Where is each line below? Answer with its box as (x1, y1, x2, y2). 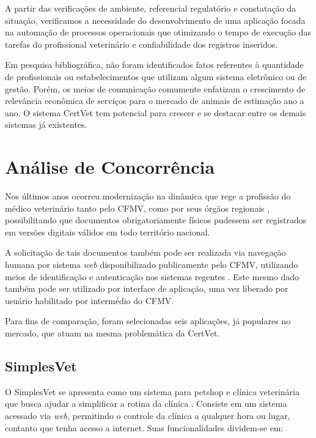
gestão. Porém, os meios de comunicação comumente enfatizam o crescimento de (5, 82, 306, 95)
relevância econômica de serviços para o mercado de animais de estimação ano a (5, 94, 304, 107)
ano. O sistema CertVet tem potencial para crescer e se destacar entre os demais (5, 106, 306, 119)
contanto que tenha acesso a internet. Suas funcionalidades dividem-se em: (5, 421, 284, 434)
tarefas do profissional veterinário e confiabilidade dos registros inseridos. (5, 37, 278, 50)
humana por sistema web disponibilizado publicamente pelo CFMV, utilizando (5, 258, 298, 271)
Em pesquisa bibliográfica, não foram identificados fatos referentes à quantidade (5, 58, 304, 71)
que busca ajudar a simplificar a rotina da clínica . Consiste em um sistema (5, 397, 287, 410)
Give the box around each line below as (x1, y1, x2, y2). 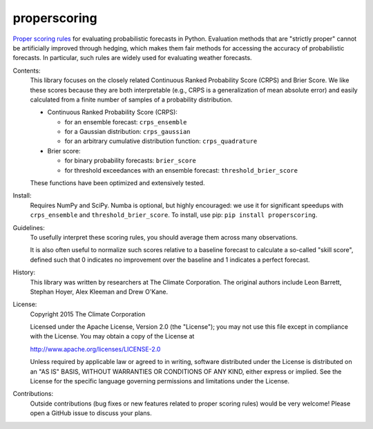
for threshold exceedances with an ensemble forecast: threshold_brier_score (64, 166, 298, 174)
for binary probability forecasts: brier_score (64, 156, 197, 165)
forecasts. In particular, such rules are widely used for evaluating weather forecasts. (12, 54, 252, 62)
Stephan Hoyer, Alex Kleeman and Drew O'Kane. (30, 287, 169, 296)
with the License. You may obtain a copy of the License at (30, 332, 195, 341)
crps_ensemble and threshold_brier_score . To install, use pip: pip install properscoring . (30, 211, 318, 219)
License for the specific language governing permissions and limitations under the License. (30, 377, 290, 385)
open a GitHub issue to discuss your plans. (30, 409, 152, 417)
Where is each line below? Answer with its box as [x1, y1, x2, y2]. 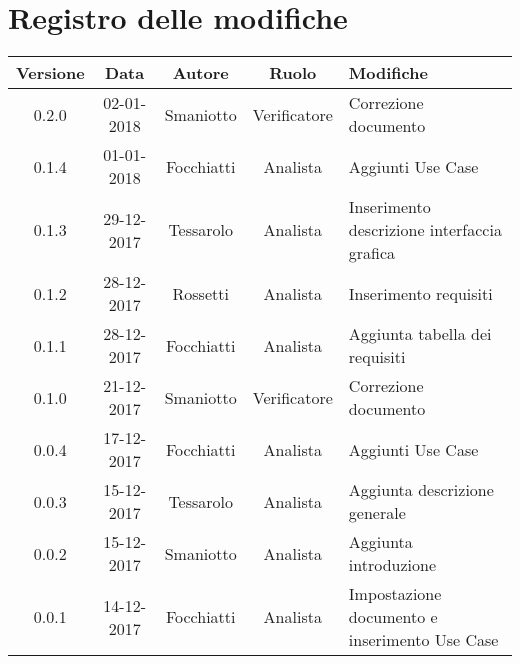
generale [348, 501, 406, 525]
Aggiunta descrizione [348, 478, 494, 502]
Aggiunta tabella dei [348, 322, 492, 346]
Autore [172, 61, 229, 85]
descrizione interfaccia [348, 218, 502, 242]
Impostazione [348, 582, 442, 606]
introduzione [348, 553, 437, 577]
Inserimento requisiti [348, 281, 493, 305]
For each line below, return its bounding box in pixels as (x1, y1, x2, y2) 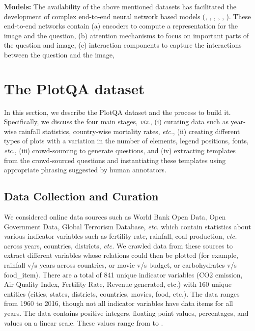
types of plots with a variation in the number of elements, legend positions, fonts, (4, 136, 249, 146)
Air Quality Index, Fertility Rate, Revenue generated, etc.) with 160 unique (4, 279, 232, 289)
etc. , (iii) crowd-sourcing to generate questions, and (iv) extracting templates (4, 145, 236, 156)
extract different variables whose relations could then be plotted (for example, (4, 250, 238, 260)
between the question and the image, (4, 49, 114, 59)
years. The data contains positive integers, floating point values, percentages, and (4, 307, 249, 318)
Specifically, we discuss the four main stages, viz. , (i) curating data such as (4, 116, 228, 127)
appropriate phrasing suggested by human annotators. (4, 165, 167, 175)
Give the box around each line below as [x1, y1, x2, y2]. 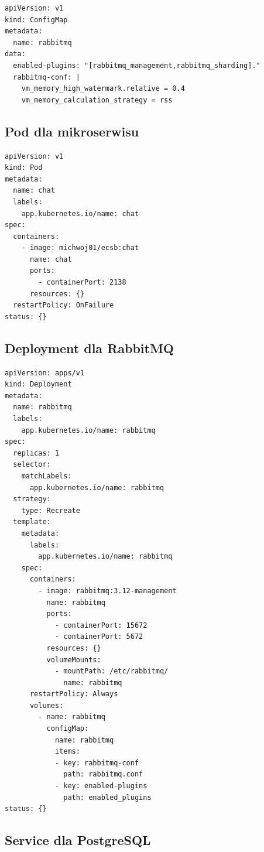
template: [13, 518, 51, 526]
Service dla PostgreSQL [5, 831, 151, 849]
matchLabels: [21, 472, 72, 480]
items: [54, 747, 80, 756]
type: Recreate [21, 506, 80, 515]
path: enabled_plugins [63, 793, 152, 802]
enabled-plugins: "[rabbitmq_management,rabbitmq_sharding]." [13, 61, 260, 70]
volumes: [29, 701, 64, 710]

= = =

Everything from the top line of the data down to and including the line with "forecasts. In particular, such" is to be copied, except the pictures.

Where is each line below? Answer with its box as (x1, y1, x2, y2). 
gestão. Porém, os meios de comunicação comumente enfatizam o crescimento de (5, 82, 306, 95)
relevância econômica de serviços para o mercado de animais de estimação ano a (5, 94, 304, 107)
ano. O sistema CertVet tem potencial para crescer e se destacar entre os demais (5, 106, 306, 119)
contanto que tenha acesso a internet. Suas funcionalidades dividem-se em: (5, 421, 284, 434)
tarefas do profissional veterinário e confiabilidade dos registros inseridos. (5, 37, 278, 50)
humana por sistema web disponibilizado publicamente pelo CFMV, utilizando (5, 258, 298, 271)
Em pesquisa bibliográfica, não foram identificados fatos referentes à quantidade (5, 58, 304, 71)
que busca ajudar a simplificar a rotina da clínica . Consiste em um sistema (5, 397, 287, 410)
Give the box around each line below as (x1, y1, x2, y2). 
for threshold exceedances with an ensemble forecast: threshold_brier_score (64, 166, 298, 174)
for binary probability forecasts: brier_score (64, 156, 197, 165)
forecasts. In particular, such rules are widely used for evaluating weather forecasts. (12, 54, 252, 62)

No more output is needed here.